One of the great advantages of Bayesian inferences is the access we have to the full posterior distributions. We can visualize the relationships between our model parameters by plotting the joint posterior distributions, as is done here using the getdist package.

[10]:
import golemflavor.plot as plot_utils
# getdist package requires `%matplotlib inline` to come after the import for inline notebook figures.
%matplotlib inline

plot_utils.plot_Tchain(samples, llh_paramset.labels, llh_paramset.ranges, llh_paramset.names)
plt.show()
Removed no burn in
../_images/notebooks_inference_27_1.png

Here, the non-diagonal plots show joint distributions between two parameters, labelled on the x- and y-axis and the diagonal plots show the marginalised distributions for each parameter, as labelled on the x-axis. The blue (light blue) shows the 90% (99%) credibility intervals.

As we did in the previous example, we can also see how this looks in a ternary plot.

[11]:
source_angles = samples[:,-2:]
source_compositions = np.array(
    list(map(angles_to_fr, source_angles))
)
[12]:
nbins = 25
fontsize = 23

# Figure
fig = plt.figure(figsize=(12, 12))

# Axis
ax = fig.add_subplot(111)
ax_labels = [
    r'$\nu_e\:\:{\rm fraction}\:\left( f_{e,S}\right)$',
    r'$\nu_\mu\:\:{\rm fraction}\:\left( f_{\mu,S}\right)$',
    r'$\nu_\tau\:\:{\rm fraction}\:\left( f_{\tau,S}\right)$'
]
tax = plot_utils.get_tax(ax, scale=nbins, ax_labels=ax_labels, rot_ax_labels=True)

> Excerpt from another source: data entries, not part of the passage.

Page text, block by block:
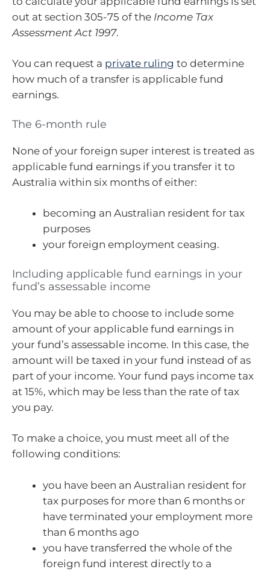
out at section 305-75 of the Income Tax
Assessment Act 1997.
You can request a private ruling to determine
how much of a transfer is applicable fund
earnings.
The 6-month rule
None of your foreign super interest is treated as
applicable fund earnings if you transfer it to
Australia within six months of either:
becoming an Australian resident for tax
purposes
your foreign employment ceasing.
Including applicable fund earnings in your
fund’s assessable income
You may be able to choose to include some
amount of your applicable fund earnings in
your fund’s assessable income. In this case, the
amount will be taxed in your fund instead of as
part of your income. Your fund pays income tax
at 15%, which may be less than the rate of tax
you pay.
To make a choice, you must meet all of the
following conditions:
you have been an Australian resident for
tax purposes for more than 6 months or
have terminated your employment more
than 6 months ago
you have transferred the whole of the
foreign fund interest directly to a

# Plot source composition posteriors
coverages = [(99, 'cornflowerblue'), (90, 'royalblue')]
for cov, color in coverages:
    plot_utils.flavor_contour(
        frs=source_compositions,
        fill=True,
        ax=ax,
        nbins=nbins,
        coverage=cov,
        linewidth=2.5,
        color=color,
        alpha=0.7,
        oversample=5
    )

plt.show()
../_images/notebooks_inference_30_0.png

Great! Looks like our inference of the source flavor composition reflects the injected value \((1:0:0)_S\). Here, the credbility regions include the effect of smearing as well as our uncertainity about the values of the mixing matrix, which is why the values are not exactly at the injected \((1:0:0)_S\) value.

In a real analysis, an ensemble of nuisance parameters is usually required, related to uncertainties arising from things such as the astrophysical flux, detector calibration and backgrounds from atmospherically produced neutrinos. All these effects come into play when making inferences and careful analysis must be done for each in order to minimize potential biases.